On Oct 16, 10:30 am, January Weiner wrote:

> while( keys %records ) {
> $sth->execute( $_, $records{$_} ) ;
> }

There's no way that works. It simply repeatedly tests to see if there
are any elements in the hash, and if so, executes that SQL. It does
not assign any elements to $_, and seeing as nothing in the block
changes %records, it's an infinite loop.

Paul Lalli

Re: Question about simple databases in Perl

am 16.10.2007 19:44:54 von xhoster

January Weiner wrote:
> Hello,
>
> I have the following problem:
>
> I have a very simple relation keyword -- number. I need to access it
> very quickly for huge data sets.
>
> For now, I was using NDBM, tying a hash with an indexed database.
> However, this approach has drawbacks: large sizes of the index files,
> platform-dependent index files, hard to store and retrieve additional
> information etc.

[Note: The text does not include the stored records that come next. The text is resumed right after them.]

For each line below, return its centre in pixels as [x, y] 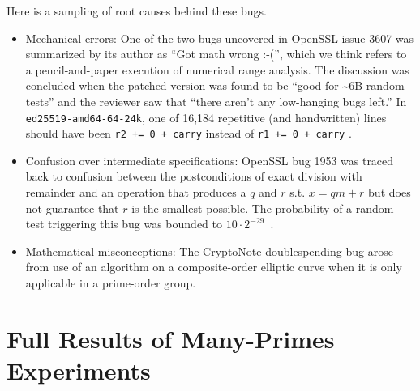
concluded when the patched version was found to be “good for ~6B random [215, 85]
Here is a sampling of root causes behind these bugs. [137, 11]
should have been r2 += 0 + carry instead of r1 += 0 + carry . [189, 133]
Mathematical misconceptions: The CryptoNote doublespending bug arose [209, 251]
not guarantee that [72, 208]
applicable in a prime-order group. [111, 283]
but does [390, 192]
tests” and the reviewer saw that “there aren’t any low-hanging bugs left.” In [216, 101]
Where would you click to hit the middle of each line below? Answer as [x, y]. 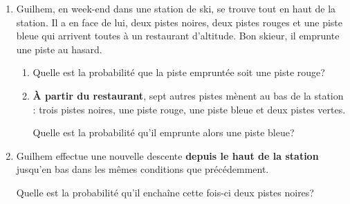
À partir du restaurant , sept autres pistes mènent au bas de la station [188, 95]
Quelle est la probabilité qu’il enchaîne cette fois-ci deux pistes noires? [165, 192]
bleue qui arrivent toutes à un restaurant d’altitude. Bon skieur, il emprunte [178, 36]
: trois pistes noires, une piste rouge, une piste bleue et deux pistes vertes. [189, 109]
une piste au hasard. [59, 49]
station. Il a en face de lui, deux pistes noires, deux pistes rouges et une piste [179, 22]
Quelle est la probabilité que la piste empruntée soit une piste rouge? [179, 72]
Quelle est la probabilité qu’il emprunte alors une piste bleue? [164, 132]
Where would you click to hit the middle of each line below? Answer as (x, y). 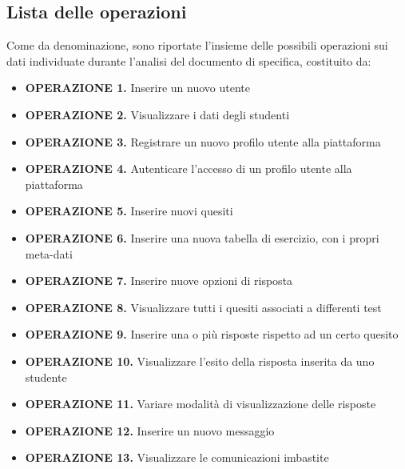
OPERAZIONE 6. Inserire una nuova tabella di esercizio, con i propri (202, 237)
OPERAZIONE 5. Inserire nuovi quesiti (129, 211)
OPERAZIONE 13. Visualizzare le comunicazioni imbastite (177, 457)
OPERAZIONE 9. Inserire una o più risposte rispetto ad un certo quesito (212, 334)
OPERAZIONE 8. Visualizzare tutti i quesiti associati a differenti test (203, 307)
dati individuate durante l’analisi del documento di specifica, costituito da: (189, 60)
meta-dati (49, 253)
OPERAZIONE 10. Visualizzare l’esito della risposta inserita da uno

However, for someone like me it was a very easy and
> straightforward approach.
>
> I have now tested the sqlite which gives me the power of SQL. However,
> it turned out to be roughly 100-500 times slower than NDBM, and the speed
> here is of utter importance. First, a code snippet showing how I
> populated the database:
>
> my $dbh = DBI->connect('dbi:SQLite:dbname=blah.foo.sql','','');
> $sth = $dbh->prepare( 'PRAGMA synchronous = OFF' ) ;
> $sth->execute( ) ;
> $sth = $dbh->prepare( 'create table t ( name TEXT, cont TEXT )' ) ;
.....
> my $sth = $dbh->prepare( "select * from t where name=?" ) ;



> Now, my questions are:
>
> 1) I don't know much about SQL or sqlite, maybe NDBM is expected to be so
> much faster?
> 2) if not -- what do I do wrong? Should I ask in an SQL newsgroup for
> help on optimizing my queries / database structure?

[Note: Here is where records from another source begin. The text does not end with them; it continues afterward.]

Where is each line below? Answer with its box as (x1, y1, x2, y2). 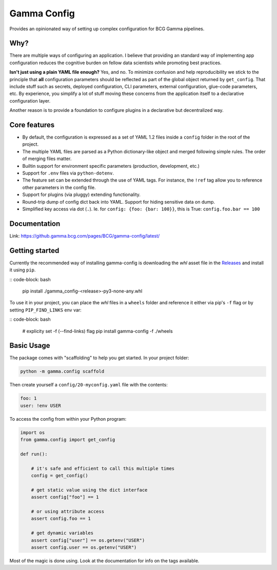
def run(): (20, 451, 48, 457)
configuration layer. (9, 97, 51, 104)
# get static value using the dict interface (31, 487, 148, 493)
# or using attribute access (31, 508, 105, 515)
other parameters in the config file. (22, 184, 96, 190)
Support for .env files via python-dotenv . (22, 170, 114, 176)
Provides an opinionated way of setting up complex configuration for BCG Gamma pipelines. (9, 26, 205, 32)
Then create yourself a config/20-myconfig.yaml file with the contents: (9, 382, 168, 388)
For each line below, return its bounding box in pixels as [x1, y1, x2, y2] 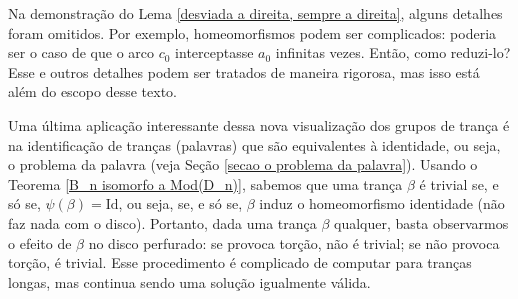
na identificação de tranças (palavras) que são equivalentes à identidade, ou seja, [8, 134, 501, 155]
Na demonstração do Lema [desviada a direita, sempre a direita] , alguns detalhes [8, 3, 503, 23]
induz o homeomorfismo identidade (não [259, 193, 505, 214]
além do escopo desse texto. [8, 81, 177, 102]
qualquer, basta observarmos [334, 212, 509, 233]
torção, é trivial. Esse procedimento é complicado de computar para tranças [8, 252, 472, 273]
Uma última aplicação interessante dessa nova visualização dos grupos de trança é [8, 114, 510, 135]
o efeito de [8, 232, 72, 253]

Other than the infinite loop mentions by someone else, you didn't build an
index on the "name" column or table "t". If you don't build an index,
then the program will have to scan the whole dataset to find what you
are looking for.

$dbh->do('create index asdfasdf on t(name)');

Xho

--
-------------------- http://NewsReader.Com/ --------------------
The costs of publication of this article were defrayed in part by the
payment of page charges. This article must therefore be hereby marked
advertisement in accordance with 18 U.S.C. Section 1734 solely to indicate
this fact.

Re: Question about simple databases in Perl

am 17.10.2007 07:09:23 von January Weiner

Paul Lalli wrote:
> There's no way that works. It simply repeatedly tests to see if there
> are any elements in the hash, and if so, executes that SQL. It does
> not assign any elements to $_, and seeing as nothing in the block
> changes %records, it's an infinite loop.

Whoups, my error while simplifying the code snippet. It should have been

for( keys %... ) {


}

j.

--